The population of the Federated States of Micronesia is predominantly Christian, although the representation of various denominations varies greatly from state to state. The government generally upholds the freedom of religion, but the small Muslim community in the country faces significant discrimination from both general society and the government.

Demographics 
The Roman Catholic Church, as well as several Protestant denominations, are active in every Micronesian state. Most Protestant groups trace their roots to American Congregationalist missionaries. On the island of Kosrae, the population is approximately 7,800; (95% Protestant). On Pohnpei, the population of 35,000 is evenly divided between Catholics and Protestants (50% catholic & 50% Protestant). On Chuuk and Yap, (an estimated 60% Catholic & 40% Protestant). Religious groups with small followings include Baptists, Assemblies of God, Salvation Army, Church of Christ, Seventh-day Adventists, Jehovah's Witnesses, the Church of Jesus Christ of Latter-day Saints, and the Baháʼí Faith.  There is a small group of Buddhists on Pohnpei, (0.7% Buddhist) (population as of 2010). Attendance at religious services is generally high; churches are well supported by their congregations and play a significant role in civil society. The Ahmadiyya Muslims were registered in Kosrae in July 2015, despite strong public resistance against Islam in the country.

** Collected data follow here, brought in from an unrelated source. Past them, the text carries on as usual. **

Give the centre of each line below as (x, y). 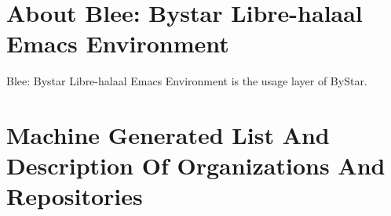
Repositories (75, 196)
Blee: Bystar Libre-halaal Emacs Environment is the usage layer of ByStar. (187, 81)
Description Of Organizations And (196, 166)
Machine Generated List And (168, 135)

Most immigrants are Filipino Catholics who have joined local Catholic churches. The Filipino Iglesia ni Cristo also has a church in Pohnpei. In the 1890s, on the island of Pohnpei, intermissionary conflicts and the conversion of clan leaders resulted in religious divisions along clan lines which persist today. Protestants are the majority on the western side of the island, while Catholics are the majority on the eastern side. Missionaries of many religious traditions are present and operate freely. The Constitution provides for freedom of religion, and the Government generally respected this right in practice. The US government received no reports of societal abuses or discrimination based on religious belief or practice in 2007.

Religious freedom 
The constitution of Micronesia states that laws establishing a state religion or impeding the freedom of religion may not be passed.

There are no registration requirements for religious groups. There is no religious education in public schools, but private religious schools are allowed so long as they also teach the curriculum established by the Department of Education.

A small community of Ahmadiyya Muslims (~20 people as of 2017) have reported discrimination, including both the denial of government services and vandalism against their property.

See also
Religion in Yap
Roman Catholic Diocese of Caroline Islands
The Church of Jesus Christ of Latter-day Saints in the Federated States of Micronesia
Adelyn Noda

References

Further reading
Francis X. Hezel in 
 Francis X. Hezel. The Catholic Church in Micronesia: Historical Essays on the Catholic Church in the Caroline-Marshall Islands (1991)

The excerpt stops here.